Polarizable molecules in the vibrational spectroscopy of water.

We examine the role of electronic polarizability in water on short (tens of femtoseconds), intermediate (hundreds of femtoseconds), and long (approximately 1 ps) time scales by comparing molecular dynamics results to experimental data for vibrational spectroscopy of HOD in liquid D2O. Because the OH absorption frequency is sensitive to the details of the atomic forces experienced in the liquid, our results provide important quantitative comparisons for several popular empirical water potentials. When compared with their fixed-charge counterparts, the polarizable models give similar slower long time constants for the decay of vibrational correlations and re-orientational motion that is in better agreement with experiments.

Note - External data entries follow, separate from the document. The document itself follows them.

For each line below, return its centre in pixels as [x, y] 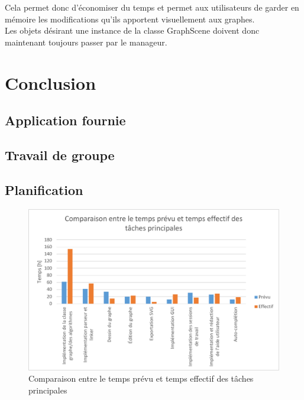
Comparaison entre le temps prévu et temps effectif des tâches [141, 378]
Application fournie [65, 120]
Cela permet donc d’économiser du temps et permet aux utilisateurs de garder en [152, 7]
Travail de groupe [60, 155]
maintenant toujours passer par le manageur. [86, 42]
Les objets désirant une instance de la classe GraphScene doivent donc [132, 30]
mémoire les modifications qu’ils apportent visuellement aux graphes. [130, 19]
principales [48, 390]
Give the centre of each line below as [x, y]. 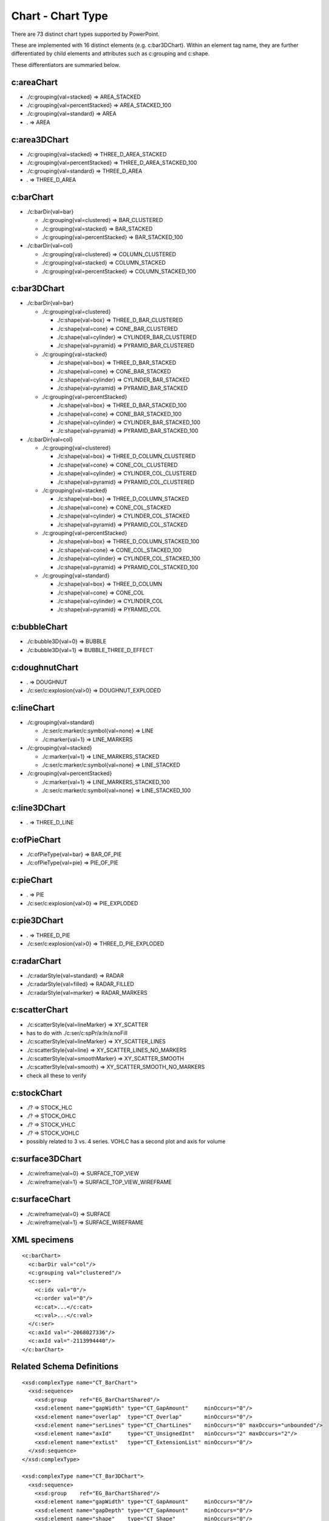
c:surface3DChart [46, 1159]
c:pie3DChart [37, 921]
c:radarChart [36, 961]
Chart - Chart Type [60, 16]
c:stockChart [37, 1093]
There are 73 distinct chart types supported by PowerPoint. [86, 34]
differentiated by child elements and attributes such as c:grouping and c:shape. [110, 54]
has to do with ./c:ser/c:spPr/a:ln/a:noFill [77, 1033]
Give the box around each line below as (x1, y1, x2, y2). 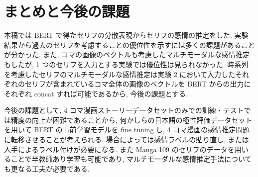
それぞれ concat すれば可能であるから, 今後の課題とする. (4, 88, 188, 98)
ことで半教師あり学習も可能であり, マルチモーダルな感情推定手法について (10, 154, 252, 164)
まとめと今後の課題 (4, 1, 130, 21)
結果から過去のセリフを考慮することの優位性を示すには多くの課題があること (4, 39, 255, 50)
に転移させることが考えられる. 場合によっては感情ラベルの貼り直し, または (4, 134, 249, 145)
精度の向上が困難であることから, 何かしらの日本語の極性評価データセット (10, 114, 253, 125)
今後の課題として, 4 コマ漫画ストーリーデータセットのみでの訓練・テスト (4, 105, 244, 115)
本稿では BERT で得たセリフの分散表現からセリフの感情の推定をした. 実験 (4, 30, 249, 40)
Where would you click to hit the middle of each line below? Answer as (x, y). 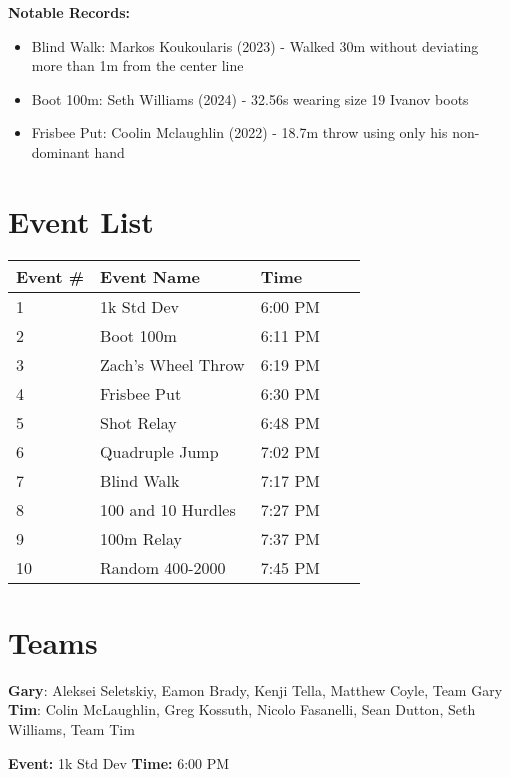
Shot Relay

Polarizable potentials yield qualitatively dissimilar predictions for frequency fluctuations and transition dipole moment fluctuations at equilibrium. Models that confine the polarizability to the plane of the molecule (i.e., TIP4P-FQ) overestimate the width of the distribution describing frequency fluctuations by more than a factor of two. These models also underestimate the amplitude of the hydrogen-bond stretch at 170 cm(-1). A potential that has both an out-of-plane polarization and fluctuating charges, POL5-TZ, compares best with experiments. We interpret our findings in terms of microscopic dynamics and make suggestions that may improve the quality of emerging polarizable force fields for water.